Nation/World

A former Israeli hostage fears for the women she left behind in Gaza

SHFAYIM, Israel - As soon as Hamas gunmen abducted Agam Goldstein-Almog, 17, from her home in Kibbutz Kfar Aza on Oct. 7, they worked to dismantle her identity.

They shuffled her between subterranean tunnels, abandoned apartments and a school that doubled as a rocket launching site, she said, covering her in a headscarf and a long dress and commanding her to look at the ground. She said they ordered her to recite Islamic prayers and renamed her Salsabil, the natural springs of paradise mentioned in the Quran. They allowed her to shower five times in 51 days, she said.

“They took me, what remained of my family and it felt like, ‘That’s it, now we are living in Gaza,’” she told The Washington Post. “And that’s why it felt like it would be forever.”

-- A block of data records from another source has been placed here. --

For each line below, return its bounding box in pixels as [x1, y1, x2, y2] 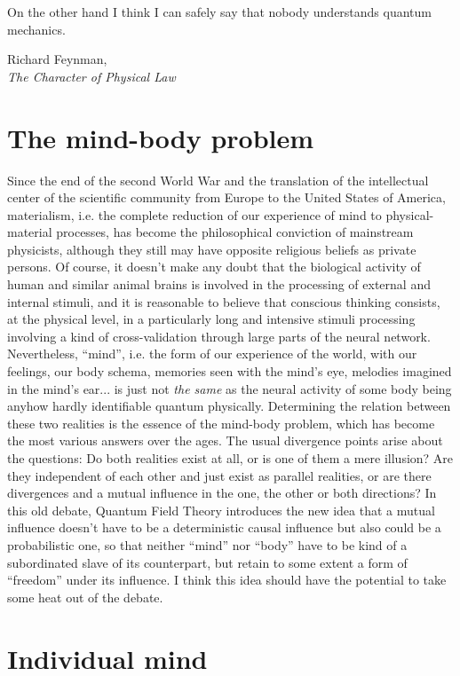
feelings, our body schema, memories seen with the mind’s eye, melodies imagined [7, 362, 452, 381]
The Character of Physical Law [7, 67, 176, 85]
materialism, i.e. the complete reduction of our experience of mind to [7, 205, 382, 224]
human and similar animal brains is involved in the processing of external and [7, 275, 431, 294]
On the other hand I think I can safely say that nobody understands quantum [7, 3, 432, 20]
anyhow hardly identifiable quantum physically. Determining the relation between [7, 397, 451, 415]
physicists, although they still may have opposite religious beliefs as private [7, 240, 416, 258]
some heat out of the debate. [7, 587, 163, 606]
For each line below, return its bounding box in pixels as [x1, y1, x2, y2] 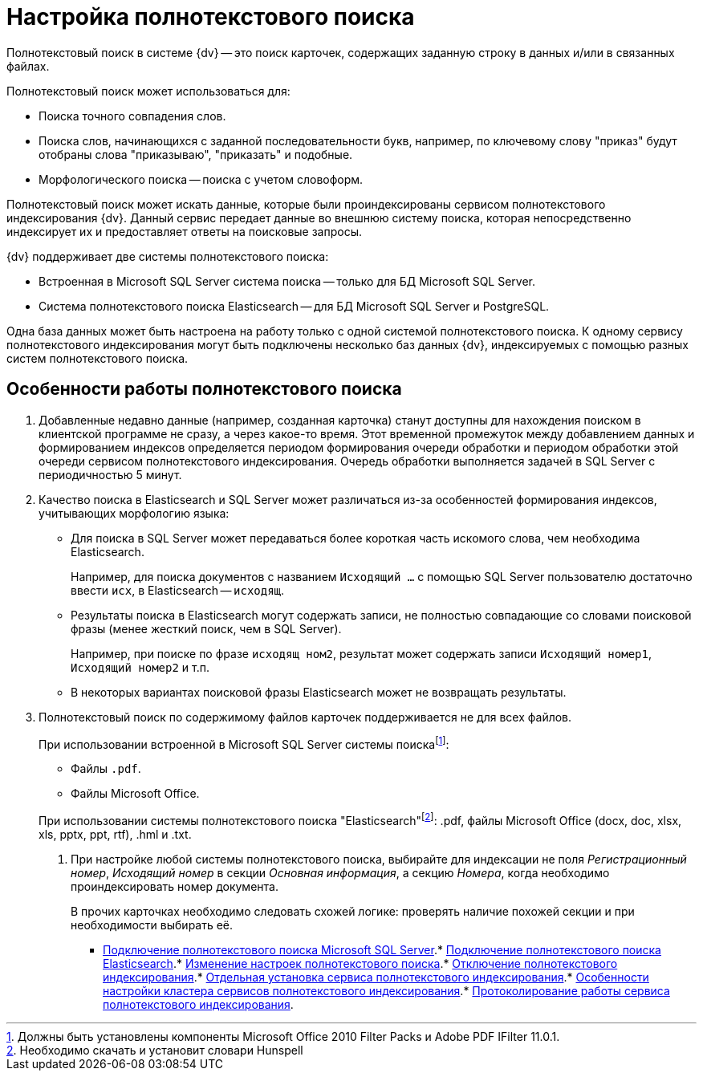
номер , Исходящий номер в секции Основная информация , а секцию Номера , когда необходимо [71, 865, 610, 880]
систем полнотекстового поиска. [6, 351, 189, 365]
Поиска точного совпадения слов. [39, 108, 226, 123]
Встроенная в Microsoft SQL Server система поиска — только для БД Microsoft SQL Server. [39, 274, 536, 288]
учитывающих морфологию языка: [39, 506, 230, 520]
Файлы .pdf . [71, 762, 141, 776]
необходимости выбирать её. [71, 917, 234, 932]
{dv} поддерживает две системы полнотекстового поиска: [6, 249, 329, 263]
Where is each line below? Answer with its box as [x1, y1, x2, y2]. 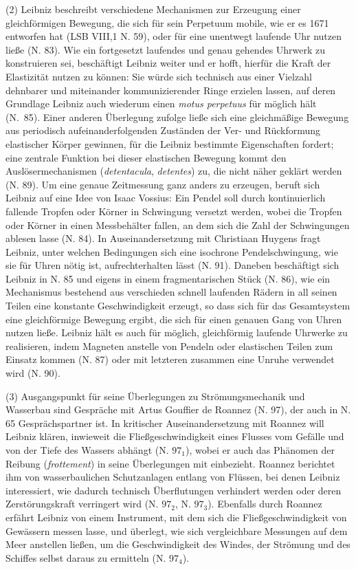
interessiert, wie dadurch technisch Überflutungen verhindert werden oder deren [5, 483, 342, 497]
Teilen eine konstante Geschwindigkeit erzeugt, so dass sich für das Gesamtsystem [5, 298, 351, 313]
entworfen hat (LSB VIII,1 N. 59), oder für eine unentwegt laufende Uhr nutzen [5, 29, 342, 43]
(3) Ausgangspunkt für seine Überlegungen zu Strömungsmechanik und [5, 388, 305, 403]
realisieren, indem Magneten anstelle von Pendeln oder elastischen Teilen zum [5, 338, 333, 353]
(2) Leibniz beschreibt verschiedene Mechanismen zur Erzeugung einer [5, 2, 301, 16]
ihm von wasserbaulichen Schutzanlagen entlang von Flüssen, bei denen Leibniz [5, 470, 340, 484]
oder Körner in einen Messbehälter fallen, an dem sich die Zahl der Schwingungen [5, 217, 350, 232]
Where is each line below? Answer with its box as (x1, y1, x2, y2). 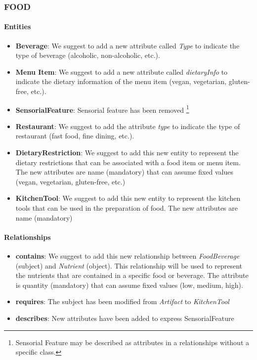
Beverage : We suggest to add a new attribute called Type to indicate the (15, 40, 240, 50)
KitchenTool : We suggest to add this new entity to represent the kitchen (15, 193, 241, 203)
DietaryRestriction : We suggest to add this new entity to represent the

Agam said she was forbidden from crying. She was not to mourn her father and older sister, 20-year-old Yam, shot dead by militants in their family home. Sometimes the captors shouted at her, she remembered, other times they tried to win her sympathy with looted creams and perfumes.

With guns cocked, Agam said they warned her family - especially her 9- and 11-year-old brothers - against making noise. If Israel found out where they were hiding, she remembers the kidnappers saying, the military would kill them all.

It was one of countless lies they told to assert “absolute control,” Agam realized after she was freed in late November - during a temporary humanitarian pause that involved the release of more than 100 hostages from Hamas captivity.

“They knew it, too, that because of us they were safe,” she added. “That’s why they congregated around us in big groups.”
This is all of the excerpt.